> **TASK PROMPT**
Would you copy each line of the records that includes the word "must"?

[Source data]
<<<<

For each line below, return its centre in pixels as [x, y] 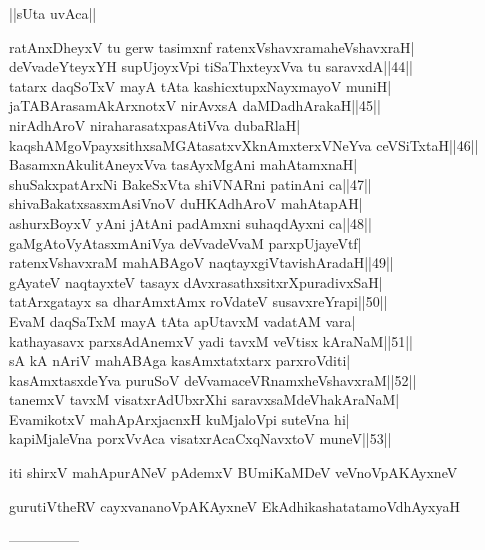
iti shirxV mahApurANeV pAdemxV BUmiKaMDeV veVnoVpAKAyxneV [233, 472]
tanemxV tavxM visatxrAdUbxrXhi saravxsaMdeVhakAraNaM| [204, 399]
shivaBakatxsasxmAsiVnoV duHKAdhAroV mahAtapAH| [186, 203]
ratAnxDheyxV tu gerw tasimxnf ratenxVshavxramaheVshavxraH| [212, 46]
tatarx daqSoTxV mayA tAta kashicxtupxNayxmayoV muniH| [200, 85]
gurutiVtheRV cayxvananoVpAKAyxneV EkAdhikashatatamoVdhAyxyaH [234, 505]
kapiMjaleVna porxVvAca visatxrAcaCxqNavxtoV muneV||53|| [200, 438]
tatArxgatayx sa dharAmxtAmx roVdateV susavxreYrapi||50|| [198, 301]
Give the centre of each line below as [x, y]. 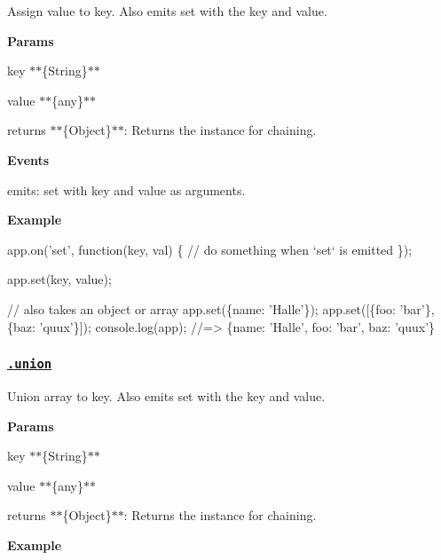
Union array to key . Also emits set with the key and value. [166, 395]
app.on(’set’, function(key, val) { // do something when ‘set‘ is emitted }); [210, 249]
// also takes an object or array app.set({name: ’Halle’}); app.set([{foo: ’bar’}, [221, 308]
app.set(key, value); [59, 279]
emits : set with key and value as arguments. [126, 189]
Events [28, 159]
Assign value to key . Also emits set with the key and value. [167, 11]
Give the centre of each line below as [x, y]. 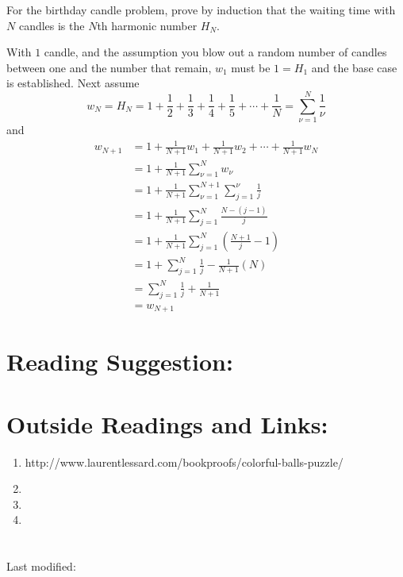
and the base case [354, 67]
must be [251, 67]
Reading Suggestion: [120, 362]
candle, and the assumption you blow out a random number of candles [215, 52]
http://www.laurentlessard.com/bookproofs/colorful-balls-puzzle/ [184, 462]
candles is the [52, 25]
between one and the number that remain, [109, 67]
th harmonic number [147, 25]
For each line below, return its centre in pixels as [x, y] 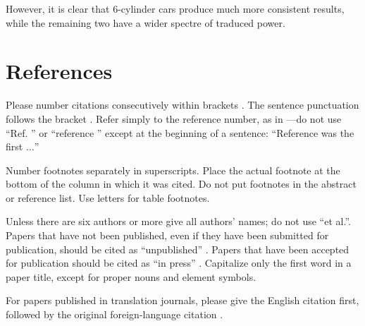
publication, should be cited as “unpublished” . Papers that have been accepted [178, 249]
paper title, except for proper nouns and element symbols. [131, 276]
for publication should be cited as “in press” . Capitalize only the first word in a [179, 263]
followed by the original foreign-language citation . [115, 314]
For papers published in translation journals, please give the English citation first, [182, 300]
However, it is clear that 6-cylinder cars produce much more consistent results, [175, 8]
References [59, 71]
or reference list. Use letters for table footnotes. [108, 197]
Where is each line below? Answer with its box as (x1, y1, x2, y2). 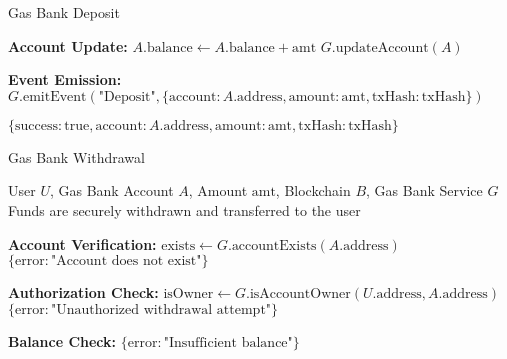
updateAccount (335, 40, 429, 55)
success (15, 118, 58, 133)
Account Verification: (8, 233, 157, 254)
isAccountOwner (249, 287, 351, 302)
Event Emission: (8, 69, 122, 90)
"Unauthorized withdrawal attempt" (50, 302, 272, 317)
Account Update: (8, 35, 128, 56)
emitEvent (22, 89, 87, 104)
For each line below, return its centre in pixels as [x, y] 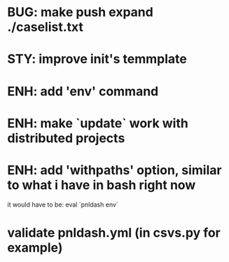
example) [35, 248]
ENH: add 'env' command [83, 91]
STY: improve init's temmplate [97, 59]
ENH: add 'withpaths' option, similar [114, 170]
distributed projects [66, 138]
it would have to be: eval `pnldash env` [63, 205]
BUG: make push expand [81, 12]
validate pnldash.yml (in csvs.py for [114, 233]
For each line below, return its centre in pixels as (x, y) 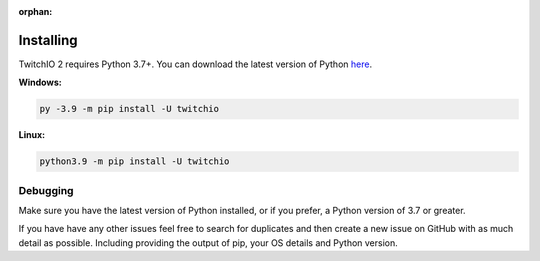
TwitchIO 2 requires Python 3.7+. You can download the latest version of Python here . (195, 64)
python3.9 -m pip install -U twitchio (134, 161)
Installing (48, 40)
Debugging (46, 190)
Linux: (31, 135)
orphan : (35, 11)
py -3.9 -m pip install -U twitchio (129, 109)
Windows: (40, 82)
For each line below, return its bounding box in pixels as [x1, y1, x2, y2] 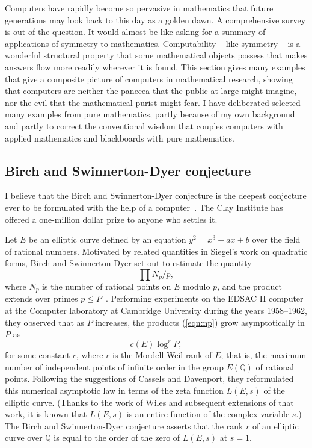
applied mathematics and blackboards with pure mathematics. [5, 131, 234, 144]
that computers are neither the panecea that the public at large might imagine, [5, 84, 297, 97]
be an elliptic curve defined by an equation [29, 233, 186, 246]
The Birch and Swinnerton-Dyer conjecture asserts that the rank [5, 419, 243, 432]
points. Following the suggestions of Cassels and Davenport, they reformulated [5, 372, 294, 385]
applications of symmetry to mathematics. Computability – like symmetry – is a [5, 37, 301, 49]
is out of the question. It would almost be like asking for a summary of [5, 25, 266, 38]
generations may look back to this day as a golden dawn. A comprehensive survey [5, 13, 306, 26]
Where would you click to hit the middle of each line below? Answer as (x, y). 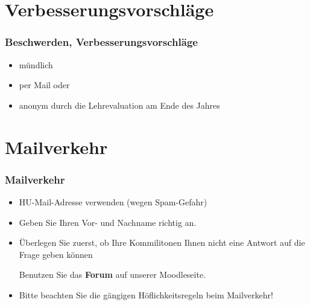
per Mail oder (44, 85)
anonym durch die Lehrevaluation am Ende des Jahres (119, 105)
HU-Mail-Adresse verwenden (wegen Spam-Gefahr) (113, 201)
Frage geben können (56, 254)
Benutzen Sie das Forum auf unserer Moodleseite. (112, 274)
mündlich (36, 64)
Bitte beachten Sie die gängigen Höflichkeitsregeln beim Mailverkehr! (146, 294)
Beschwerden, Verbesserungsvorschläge (101, 42)
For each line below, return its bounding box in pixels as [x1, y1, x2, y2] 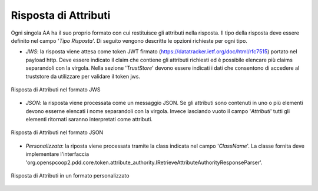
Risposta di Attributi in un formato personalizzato [11, 172, 130, 179]
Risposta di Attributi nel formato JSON [11, 129, 104, 136]
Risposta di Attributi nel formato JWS [11, 86, 101, 93]
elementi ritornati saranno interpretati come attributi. [25, 116, 153, 123]
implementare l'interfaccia [25, 151, 90, 158]
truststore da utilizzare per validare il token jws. [25, 73, 141, 80]
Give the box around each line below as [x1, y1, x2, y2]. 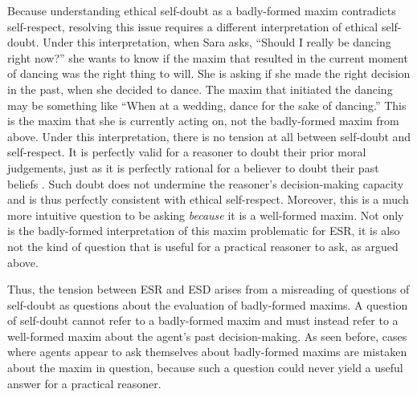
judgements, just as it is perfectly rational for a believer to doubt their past [7, 159, 379, 176]
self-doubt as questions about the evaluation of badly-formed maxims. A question [7, 296, 408, 313]
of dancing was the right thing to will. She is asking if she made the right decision [7, 65, 411, 82]
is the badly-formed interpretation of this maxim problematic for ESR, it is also [7, 222, 400, 239]
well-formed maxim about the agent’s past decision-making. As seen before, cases [7, 327, 407, 344]
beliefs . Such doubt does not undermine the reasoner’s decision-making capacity [7, 175, 404, 192]
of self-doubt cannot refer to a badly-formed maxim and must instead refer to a [7, 312, 399, 329]
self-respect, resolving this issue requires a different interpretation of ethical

>>>>

> **ANSWER TO THE PROBLEM**
must be [251, 67]
of self-doubt cannot refer to a badly-formed maxim and must instead refer to a [7, 312, 399, 329]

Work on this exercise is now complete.